The appeal judge said "In general, we see the performance of chores by children in a family as positive. Such work fosters a sense of responsibility and of family. Ideally, in doing chores, children gain valuable work experience in an environment that is not overly competitive or taxing. They can learn and experience the importance of doing tasks for others without expecting monetary compensation.
These public policy considerations mean that the performance of unpaid chores by children in a family setting will not usually raise issues of unjust enrichment."

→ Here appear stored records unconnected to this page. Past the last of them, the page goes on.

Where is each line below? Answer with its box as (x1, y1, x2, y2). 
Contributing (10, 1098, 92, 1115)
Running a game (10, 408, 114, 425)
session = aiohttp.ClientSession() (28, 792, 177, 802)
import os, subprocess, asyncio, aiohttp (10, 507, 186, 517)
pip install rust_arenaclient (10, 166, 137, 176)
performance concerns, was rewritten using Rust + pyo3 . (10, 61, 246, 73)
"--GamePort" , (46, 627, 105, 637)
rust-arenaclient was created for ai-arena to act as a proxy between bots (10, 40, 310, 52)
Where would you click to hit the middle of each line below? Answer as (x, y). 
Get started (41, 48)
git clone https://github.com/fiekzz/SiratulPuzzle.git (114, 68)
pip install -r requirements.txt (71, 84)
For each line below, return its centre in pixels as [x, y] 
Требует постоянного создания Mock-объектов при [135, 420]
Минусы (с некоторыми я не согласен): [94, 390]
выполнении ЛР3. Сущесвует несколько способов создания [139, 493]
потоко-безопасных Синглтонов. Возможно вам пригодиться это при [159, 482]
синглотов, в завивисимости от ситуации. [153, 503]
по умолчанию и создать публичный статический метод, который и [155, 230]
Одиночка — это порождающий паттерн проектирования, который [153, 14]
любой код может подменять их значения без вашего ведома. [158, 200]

The appeal judge cited the finding of the trial judge, that the work assigned to Julie, Brian, and Dean was not so extraordinary in the context of a farming household where the social norm is that all family members pitch in and perform chores for which strangers would have expected compensation. The unjust enrichment claim was dismissed, as was the fraudulent conveyance claim.
The appeal judge was aware of the potential of an appeal to the Supreme Court of Canada, so went on to review how the trial judge had assessed damages, in case the Supreme Court of Canada found that an unjust enrichment claim was warranted.

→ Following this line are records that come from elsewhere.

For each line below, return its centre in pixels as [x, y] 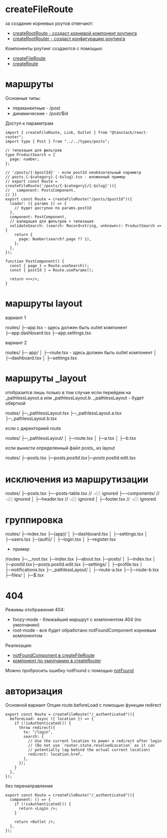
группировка [34, 520]
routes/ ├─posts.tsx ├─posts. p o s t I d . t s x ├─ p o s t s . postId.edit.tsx [71, 458]
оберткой [16, 403]
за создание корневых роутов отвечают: [49, 23]
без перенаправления [29, 786]
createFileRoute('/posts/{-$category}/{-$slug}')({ [61, 186]
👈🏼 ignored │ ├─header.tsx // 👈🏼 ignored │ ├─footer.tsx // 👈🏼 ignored [80, 499]
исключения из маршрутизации [77, 479]

The trial judge had assessed damages based on the inheritance that Julie, Brian and Dean were to receive from their parents, approximately $300,000 each, which the judge then bumped up to $350,000 each, because Robert had received his inheritance earlier.
The appeal judge rejected that approach to calculating damages, and said, at best, that the work of the children replaced the cost of a farm worker at a (then) salary of $750 a month, for seven years, or $63,000. That amount was approximately 5.25% of the value of the farm assets in 1983, or 1.3% each of the value of the farm. With a value for farm assets at trial of $12 million minus debt of $1 million, the appeal judge came up with $145,000 per child, rather than $350,000 per child, as compensation for the foregone wages.
The appeal judge said that what the children were to receive as an inheritance had nothing to do with the value of their contributed labour.
The result in the case can provide ranchers with some reassurance that farm work done by children during their school years will generally not support an award of compensation to them, absent a situation where the economic benefits to the parents that are grossly disproportionate to the benefits that the children have as members of the family, or where work by the children is manifestly detrimental to their health and well-being.
There are also some lessons to be learned from this case about participation in litigation. Anyone can sue anyone else for anything at any time. That doesn't mean the claimant will be successful. It just means that anyone can be unexpectedly dragged into incredibly costly litigation, which would be ruinous to most farmers. Twenty days of trial plus appeal…I can't even speculate about the cost.
In this case, the work that resulted in an award at trial in 2015, was performed roughly 40 years earlier, although the plaintiffs alleged more recent uncompensated work. That's a very long look back. One of the main participants, Samuel, had died, and Sylvia was very ill at trial and could not give evidence, so the long delay meant that evidence from important witnesses had been lost. Good records, not just a good memory, can be vital.